Troisième mimique du grand con, pour dire qu’évidemment, il ne songe pas demander à un flic purotin de partir à ses frais.
Je hoche la tête.
— Je ne puis aller seul là-bas, il me faut Bérurier.
— Si vous le jugez utile, murmure le Vieux.
— Indispensable, tranché-je.
— O.K., laisse tomber le dédaigneux.
— En outre, je dois disposer d’un crédit très large, car une fois sur place, je pourrais être amené à engager des dépenses coûteuses, et il n’est pas question d’agir à l’économie.
Le Vieux s’émeut, peu habitué à ce langage. Il frémit et, s’adressant au fils Dugenou :
— Vous savez, Jean-Michou, le commissaire est un homme d’une totale intégrité, s’empresse-t-il, et il n’a pas l’habitude de jeter l’argent par les fenêtres, non plus que de faire sa pelote à la faveur de telles circonstances…
Le fils à papa Héatravaire renfrognise un brin. Le blé, il aime le claquer lui-même ; il tolère que des potes de partouzes ou des souris qui ont les seins plus hauts que les yeux lui donnent un coup de main, à la rigueur, mais point à la ligne.
Alors, il biaise un chouïa, bien marquer son manque d’enthousiasme :
— J’ai confiance en vous, dit-il au Dirluche. Ce qui implique qu’autrement sinon, il éprouverait plutôt de la défiance à mon endroit, le veau.
Je lui dédicace un sourire à reflets verdâtres, comme en ont les masques de Dracula.

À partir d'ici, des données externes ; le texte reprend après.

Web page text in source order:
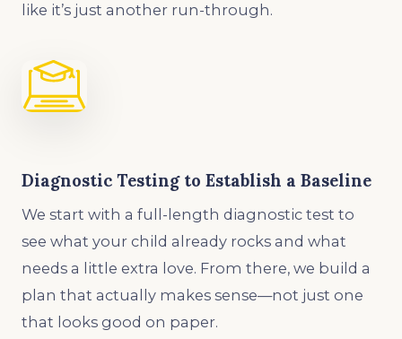
like it’s just another run-through.
Diagnostic Testing to Establish a Baseline
We start with a full-length diagnostic test to
see what your child already rocks and what
needs a little extra love. From there, we build a
plan that actually makes sense—not just one
that looks good on paper.
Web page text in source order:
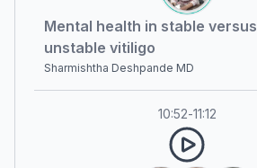
Mental health in stable versus
unstable vitiligo
Sharmishtha Deshpande MD
10:52-11:12
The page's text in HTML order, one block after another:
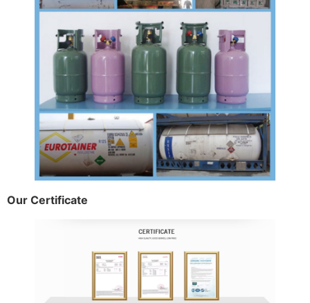
Our Certificate
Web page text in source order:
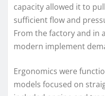
capacity allowed it to
sufficient flow and
From the factory and
modern implement
Ergonomics were
models focused on
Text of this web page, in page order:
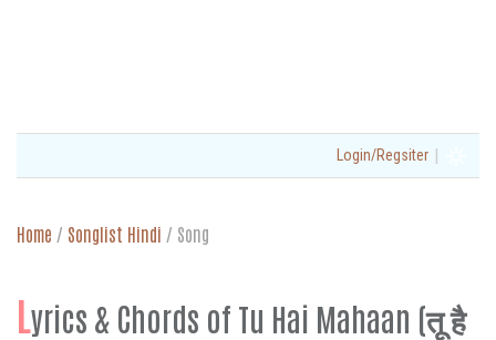
Login/Regsiter |
Home / Songlist Hindi / Song
Lyrics & Chords of Tu Hai Mahaan (तू है
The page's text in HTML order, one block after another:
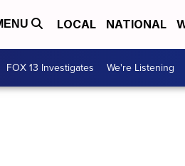
LOCAL NATIONAL
FOX 13 Investigates We're Listening
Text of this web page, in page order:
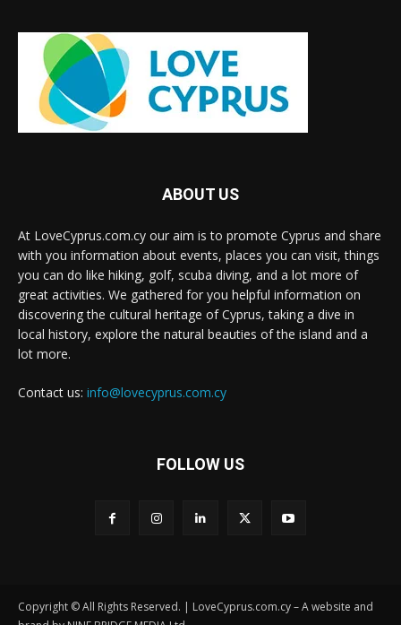
ABOUT US
At LoveCyprus.com.cy our aim is to promote Cyprus and share
with you information about events, places you can visit, things
you can do like hiking, golf, scuba diving, and a lot more of
great activities. We gathered for you helpful information on
discovering the cultural heritage of Cyprus, taking a dive in
local history, explore the natural beauties of the island and a
lot more.
Contact us: info@lovecyprus.com.cy
FOLLOW US
Copyright © All Rights Reserved. | LoveCyprus.com.cy – A website and
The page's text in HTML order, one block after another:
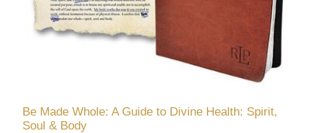
Be Made Whole: A Guide to Divine Health: Spirit,
Soul & Body
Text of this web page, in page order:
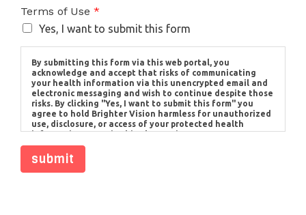
Terms of Use *
Yes, I want to submit this form
By submitting this form via this web portal, you
acknowledge and accept that risks of communicating
your health information via this unencrypted email and
electronic messaging and wish to continue despite those
risks. By clicking "Yes, I want to submit this form" you
agree to hold Brighter Vision harmless for unauthorized
use, disclosure, or access of your protected health
information sent via this electronic means.
submit
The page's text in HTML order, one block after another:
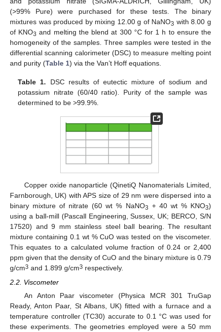
(>99% Pure) were purchased for these tests. The binary
mixtures was produced by mixing 12.00 g of NaNO3 with 8.00 g
of KNO3 and melting the blend at 300 °C for 1 h to ensure the
homogeneity of the samples. Three samples were tested in the
differential scanning calorimeter (DSC) to measure melting point
and purity (Table 1) via the Van’t Hoff equations.
Table 1. DSC results of eutectic mixture of sodium and
potassium nitrate (60/40 ratio). Purity of the sample was
determined to be >99.9%.
Copper oxide nanoparticle (QinetiQ Nanomaterials Limited,
Farnborough, UK) with APS size of 29 nm were dispersed into a
binary mixture of nitrate (60 wt % NaNO3 + 40 wt % KNO3)
using a ball-mill (Pascall Engineering, Sussex, UK; BERCO, S/N
17520) and 9 mm stainless steel ball bearing. The resultant
mixture containing 0.1 wt % CuO was tested on the viscometer.
This equates to a calculated volume fraction of 0.24 or 2,400
ppm given that the density of CuO and the binary mixture is 0.79
g/cm3 and 1.899 g/cm3 respectively.
2.2. Viscometer
An Anton Paar viscometer (Physica MCR 301 TruGap
Ready, Anton Paar, St Albans, UK) fitted with a furnace and a
temperature controller (TC30) accurate to 0.1 °C was used for
these experiments. The geometries employed were a 50 mm
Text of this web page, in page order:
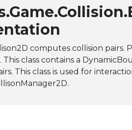
computes collision
class contains a
This class is used for
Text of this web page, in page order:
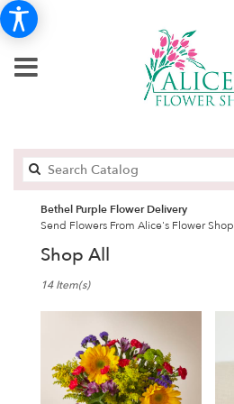
Bethel Purple Flower Delivery
Send Flowers From Alice's Flower Shop
Shop All
Florists
Flower
delivery
14 Item(s)
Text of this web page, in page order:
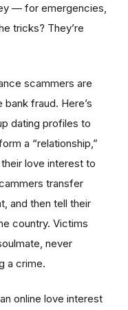
— for emergencies,
tricks? They’re
scammers are
fraud. Here’s
dating profiles to
a “relationship,”
love interest to
transfer
and then tell their
country. Victims
never
a crime.
online love interest
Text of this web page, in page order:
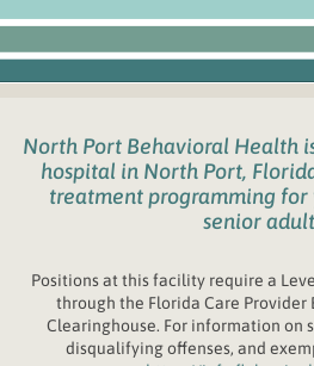
North Port Behavioral Health
hospital in North Port,
treatment programming for
senior
Positions at this facility require a
through the Florida Care Provider
Clearinghouse. For information on
disqualifying offenses, and
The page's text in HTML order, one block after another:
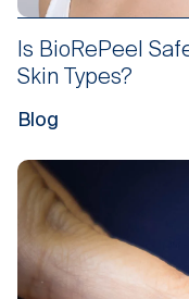
Is BioRePeel
Skin Types?
Blog
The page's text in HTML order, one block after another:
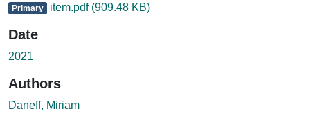
Primary item.pdf (909.48 KB)
Date
2021
Authors
Daneff, Miriam
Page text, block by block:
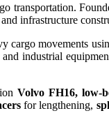
transportation.
infrastructure
cargo movements
industrial
Volvo FH16, low-
for lengthening,
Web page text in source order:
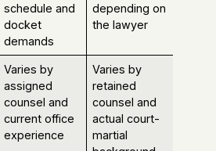
schedule and
docket
demands
depending on
the lawyer
Varies by
assigned
counsel and
current office
experience
Varies by
retained
counsel and
actual court-
martial
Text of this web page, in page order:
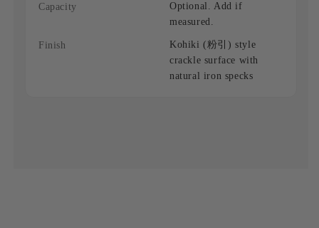
Capacity
Optional. Add if
measured.
Finish
Kohiki (粉引) style
crackle surface with
natural iron specks
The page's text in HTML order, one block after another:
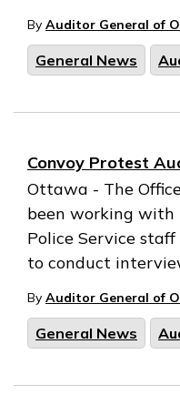
By Auditor General of
General News
Convoy Protest
Ottawa - The
been working
Police Service
to conduct
By Auditor General of
General News
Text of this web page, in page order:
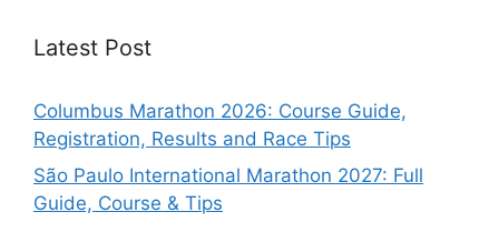
Latest Post
Columbus Marathon 2026: Course Guide,
Registration, Results and Race Tips
São Paulo International Marathon 2027: Full
Guide, Course & Tips
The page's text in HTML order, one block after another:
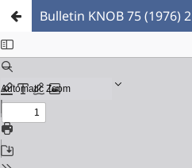
Bulletin KNOB 75 (1976) 2
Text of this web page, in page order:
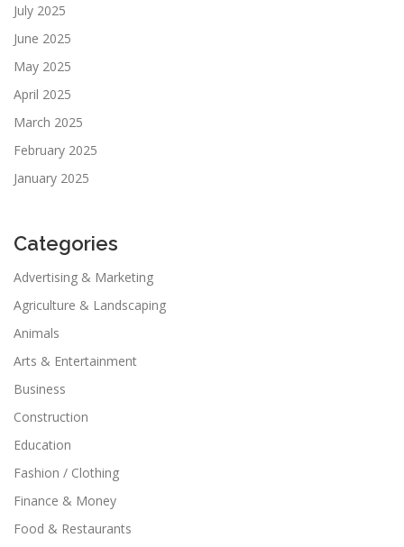
July 2025
June 2025
May 2025
April 2025
March 2025
February 2025
January 2025
Categories
Advertising & Marketing
Agriculture & Landscaping
Animals
Arts & Entertainment
Business
Construction
Education
Fashion / Clothing
Finance & Money
Food & Restaurants
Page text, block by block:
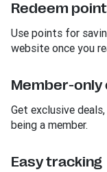
Redeem
Use points for
website once you
Member-
Get exclusive
being a member.
Easy tracking
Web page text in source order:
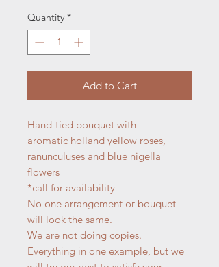
Quantity *
Add to Cart
Hand-tied bouquet with
aromatic holland yellow roses,
ranunculuses and blue nigella
flowers
*call for availability
No one arrangement or bouquet
will look the same.
We are not doing copies.
Everything in one example, but we
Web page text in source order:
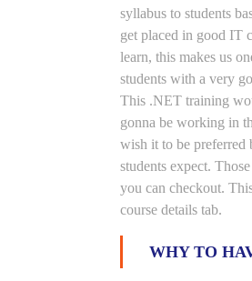
syllabus to students
get placed in good IT
learn, this makes us
students with a very
This .NET training
gonna be working in
wish it to be preferred
students expect.
you can checkout.
course details tab.
WHY TO
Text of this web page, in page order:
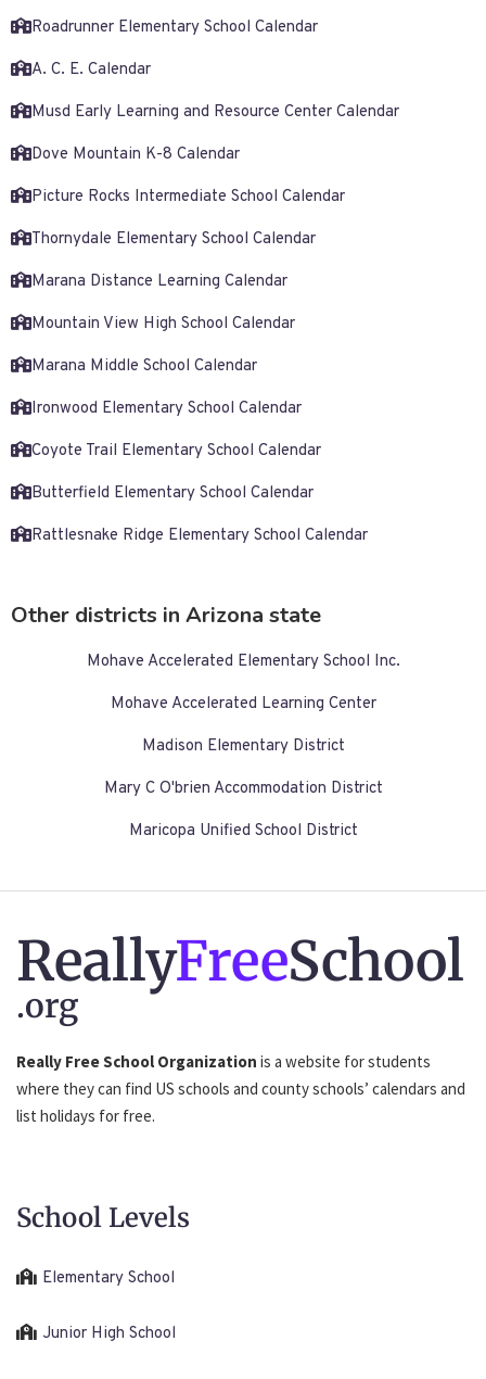
Roadrunner Elementary School Calendar
A. C. E. Calendar
Musd Early Learning and Resource Center Calendar
Dove Mountain K-8 Calendar
Picture Rocks Intermediate School Calendar
Thornydale Elementary School Calendar
Marana Distance Learning Calendar
Mountain View High School Calendar
Marana Middle School Calendar
Ironwood Elementary School Calendar
Coyote Trail Elementary School Calendar
Butterfield Elementary School Calendar
Rattlesnake Ridge Elementary School Calendar
Other districts in Arizona state
Mohave Accelerated Elementary School Inc.
Mohave Accelerated Learning Center
Madison Elementary District
Mary C O'brien Accommodation District
Maricopa Unified School District
ReallyFreeSchool
.org
Really Free School Organization is a website for students
where they can find US schools and county schools’ calendars and
list holidays for free.
School Levels
Elementary School
Junior High School
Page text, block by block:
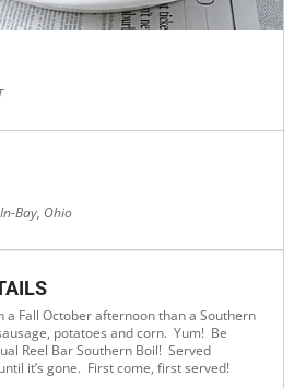
Bay, Ohio
a Fall October afternoon than a Southern
potatoes and corn. Yum! Be
Reel Bar Southern Boil! Served
it’s gone. First come, first served!
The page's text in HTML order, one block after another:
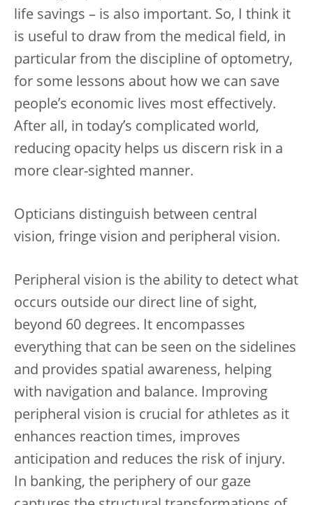
life savings – is also important. So, I think it
is useful to draw from the medical field, in
particular from the discipline of optometry,
for some lessons about how we can save
people’s economic lives most effectively.
After all, in today’s complicated world,
reducing opacity helps us discern risk in a
more clear-sighted manner.
Opticians distinguish between central
vision, fringe vision and peripheral vision.
Peripheral vision is the ability to detect what
occurs outside our direct line of sight,
beyond 60 degrees. It encompasses
everything that can be seen on the sidelines
and provides spatial awareness, helping
with navigation and balance. Improving
peripheral vision is crucial for athletes as it
enhances reaction times, improves
anticipation and reduces the risk of injury.
In banking, the periphery of our gaze
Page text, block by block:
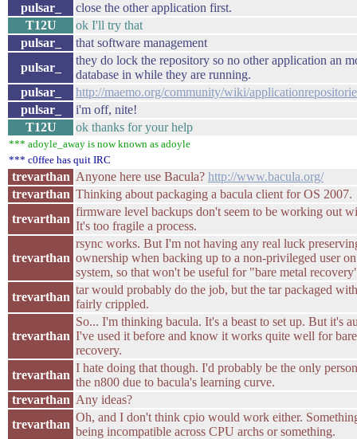
pulsar_
close the other application first.
T12U
ok I'll try that
pulsar_
that software management
pulsar_
they do lock the repository so no other application an
database in while they are running.
pulsar_
http://maemo.org/community/wiki/
pulsar_
i'm off, nite!
T12U
ok thanks for your help
*** adoyle_away is now known as adoyle
*** c0ffee has quit IRC
trevarthan Anyone here use Bacula? http://www.bacula.org/
trevarthan Thinking about packaging a bacula client for OS 2007.
trevarthan
firmware level backups don't seem to be working out
It's too fragile a process.
trevarthan
rsync works. But I'm not having any real luck
ownership when backing up to a non-privileged user
system, so that won't be useful for "bare metal
trevarthan
tar would probably do the job, but the tar packaged
fairly crippled.
trevarthan
So... I'm thinking bacula. It's a beast to set up. But it's
I've used it before and know it works quite well for
recovery.
trevarthan
I hate doing that though. I'd probably be the only
the n800 due to bacula's learning curve.
trevarthan Any ideas?
trevarthan
Oh, and I don't think cpio would work either.
being incompatible across CPU archs or something.
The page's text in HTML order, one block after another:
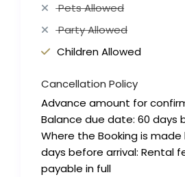
Pets Allowed
Party Allowed
Children Allowed
Cancellation Policy
Advance amount for
Balance due date: 60 days
Where the Booking is made
days before arrival: Rental
payable in full
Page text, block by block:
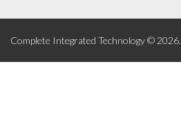
Complete Integrated Technology © 2026.
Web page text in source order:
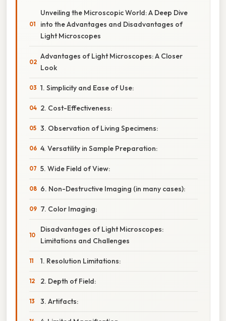
Unveiling the Microscopic World: A Deep Dive
into the Advantages and Disadvantages of
Light Microscopes
Advantages of Light Microscopes: A Closer
Look
1. Simplicity and Ease of Use:
2. Cost-Effectiveness:
3. Observation of Living Specimens:
4. Versatility in Sample Preparation:
5. Wide Field of View:
6. Non-Destructive Imaging (in many cases):
7. Color Imaging:
Disadvantages of Light Microscopes:
Limitations and Challenges
1. Resolution Limitations:
2. Depth of Field:
3. Artifacts:
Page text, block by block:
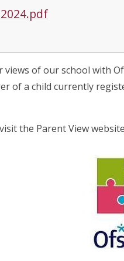
views of our school with
of a child currently
the Parent View
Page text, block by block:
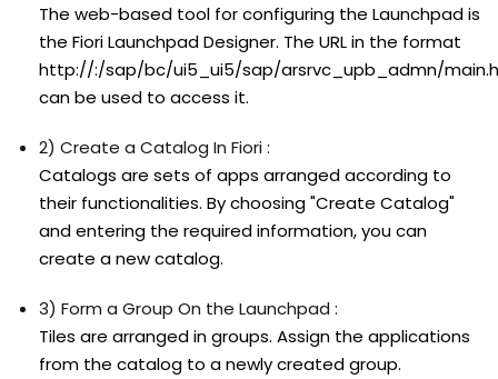
The web-based tool for configuring the Launchpad is
the Fiori Launchpad Designer. The URL in the format
http://:/sap/bc/ui5_ui5/sap/arsrvc_upb_admn/
can be used to access it.
2) Create a Catalog In Fiori :
Catalogs are sets of apps arranged according to
their functionalities. By choosing "Create Catalog"
and entering the required information, you can
create a new catalog.
3) Form a Group On the Launchpad :
Tiles are arranged in groups. Assign the applications
from the catalog to a newly created group.
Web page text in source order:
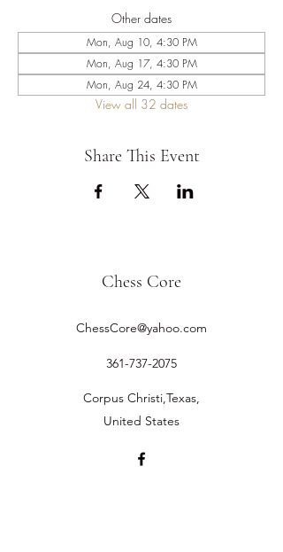
Other dates
Mon, Aug 10, 4:30 PM
Mon, Aug 17, 4:30 PM
Mon, Aug 24, 4:30 PM
View all 32 dates
Share This Event
Chess Core
ChessCore@yahoo.com
361-737-2075
Corpus Christi,Texas,
United States

— Monsieur Héatravaire, je susurre, j’aimerais que vous vous pénétriez bien d’une évidence, avant que nous n’allions plus avant dans ce projet : ce n’est pas moi qui suggère d’enquêter en Extrême-Orient. A vrai dire, la chose m’enthousiasme peu et quand monsieur le directeur parle de vacances, je trouve qu’il fait là un euphémisme de belle venue. Débarquer dans un pays dont j’ignore tout, pour essayer d’y retrouver un touriste disparu depuis quinze jours, passez-moi l’expression, mais ça n’est pas du biscuit. Alors vous allez me prendre deux allers-retours en first, me retenir deux très bonnes chambres à l’hôtel Oriental, qui est la perle de Bangkok du point de vue hôtellerie ; me remettre la contre-valeur d’un million d’anciens francs en monnaie du pays, et m’ouvrir un compte privé à l’American Express pour la durée de ce séjour ; ainsi vous sera-t-il loisible de contrôler mes dépenses. En outre, si vous êtes d’accord, je me livrerai dans la journée à une petite enquête préalable dans l’environnement de monsieur votre père.